Now, a couple things to note about this passage. One: a cursory justification for the feet-to-yards conversion is made for missiles ("little light and low ceilings overhead"). Two: absolutely no justification is attempted for the expansion of magic spell ranges; it is purely a matter of raw game balance ("devices of the game... designed to fit the game"). In fact, to my knowledge, Gygax never attempted any in-world explanation or rationalization for this phenomenon. (You can of course make up your own: Do magic energies follow ballistic trajectories and get limited by ceiling height? Is every underworld locale uniformly imbued by dark counter-energies that reduce magic effects? Not to say that any such claim is in any rules text.) Ultimately Gygax hangs his hat on, "It would be folly, after all, to try to have such [magic] as effective attack modes if feet were not converted to yards outdoors, where visibility, movement, and conventional weapons attack ranges are based on actual fact." But this ignores the actual actual fact that shooting an individual man at 210 yards with a longbow is sheer lunacy in the first place.

Here's the thing that occurred to me a few days ago, and that I'm embarrassed at how many years it took me to observe: The whole notion of indoors-versus-outdoors is a false path and a distraction. The real issue is whether the action is at mass-scale or man-to-man-scale. Which again, is the original error, the essential oversight in the new section of Chainmail.

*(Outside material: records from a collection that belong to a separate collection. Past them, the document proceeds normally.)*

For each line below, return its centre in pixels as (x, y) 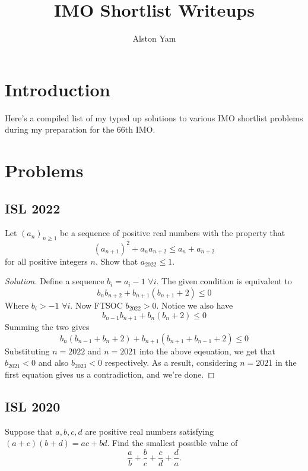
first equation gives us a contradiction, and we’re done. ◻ (110, 374)
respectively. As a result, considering (171, 362)
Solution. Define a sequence (55, 281)
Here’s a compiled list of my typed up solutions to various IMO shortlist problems (154, 117)
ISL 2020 (33, 406)
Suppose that (29, 431)
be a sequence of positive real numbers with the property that (173, 233)
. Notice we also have (195, 305)

Let's look at some data. There's a notable real-world circumstance in our favor; modern archery competitions in the United Kingdom have the exact distinction that we're looking for here. There's standard target archery, at a fairly close range, with a target passingly close to the size of man; and separately, clout archery at a distance near the limit of a classic longbow, with a relatively huge target area (fundamentally simulating shooting at an army). Specifically: standard target sizes are 122 cm in diameter (approximately 4 feet, or 2 foot radius). Clout archery for adult men is held at 180 yards range, with a target area 12 feet in radius, and a central "clout" (bullseye) of 18 inches radius (that is, about the size of the entire short-range target, or roughly a single man's area).

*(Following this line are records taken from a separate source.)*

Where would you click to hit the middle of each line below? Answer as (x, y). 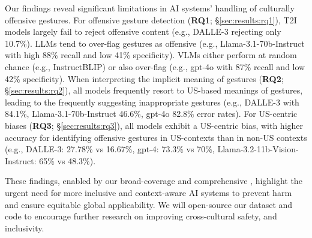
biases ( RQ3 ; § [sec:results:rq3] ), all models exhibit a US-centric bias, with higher (154, 125)
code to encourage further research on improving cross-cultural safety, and (141, 216)
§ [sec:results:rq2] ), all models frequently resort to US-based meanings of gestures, (154, 90)
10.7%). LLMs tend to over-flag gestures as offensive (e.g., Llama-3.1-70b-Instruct (155, 43)
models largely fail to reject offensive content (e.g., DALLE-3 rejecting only (143, 31)
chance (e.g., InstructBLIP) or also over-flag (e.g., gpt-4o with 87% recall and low (155, 66)
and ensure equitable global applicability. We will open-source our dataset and (149, 204)
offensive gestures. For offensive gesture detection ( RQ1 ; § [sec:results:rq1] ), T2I (151, 19)

Here are results for the Yorkshire Archery 2018 Clout tournament. For more, here are results from the National Clout Championships of 2016. Here's a data analysis by myself (ODS spreadsheet) of the latter tournament for the Gentleman's Longbow event . Some results of that analysis (N = 30, discounting last two outliers with only one point between them): The average hit rate on the 12-foot radius target at 180 yards was just 42% (ranging from 11% for the bottom-performers, to 83% for the winner). The average hit rate on the central bullseye/clout -- about the size of a man (assuming a totally immobile, defenseless one) -- was only 1%!. (Even the winner himself only scored a 1% hit rate on the centermost target; the two runners-up scored 6% and 8% bullseye rates, but these may be considered pure luck since their overall accuracy was not as good as the winner's, and in any event represent the equivalent of natural-20's for these almost-England's-best-archers).

The central lesson here is that it can be effectively impossible to hit a target in man-to-man combat at long range (1% vs. the central clout), while being completely feasible against a larger area/group of men (42% vs. the larger target, roughly the same chance D&D gives a 1st-level man to hit an unarmored opponent). If we take the small 18 inch = 1.5 foot radius as roughly the area of a single man, then the larger 12-foot target is equivalent to some 64 men in formation ((Ï€(12)^2)/(Ï€(1.5)^2) = 64). If we were to double the target radius again, to 24-feet and some 256 men, then this would be a 90%-something shot, nearly unmissable (using ArcherySim on GitHub). For emphasis: With a longbow at around 200 yards, hitting an individual man is a 1% shot or less, while hitting an army is a 99% shot or more. The cases are exact binary opposites. Note that Chainmail mass-combat had no rules or penalties for missile range, and we find this to be completely reasonable; but keeping the same or a minimal range penalty for man-to-man combat is, as Gygax would say, "ridiculous".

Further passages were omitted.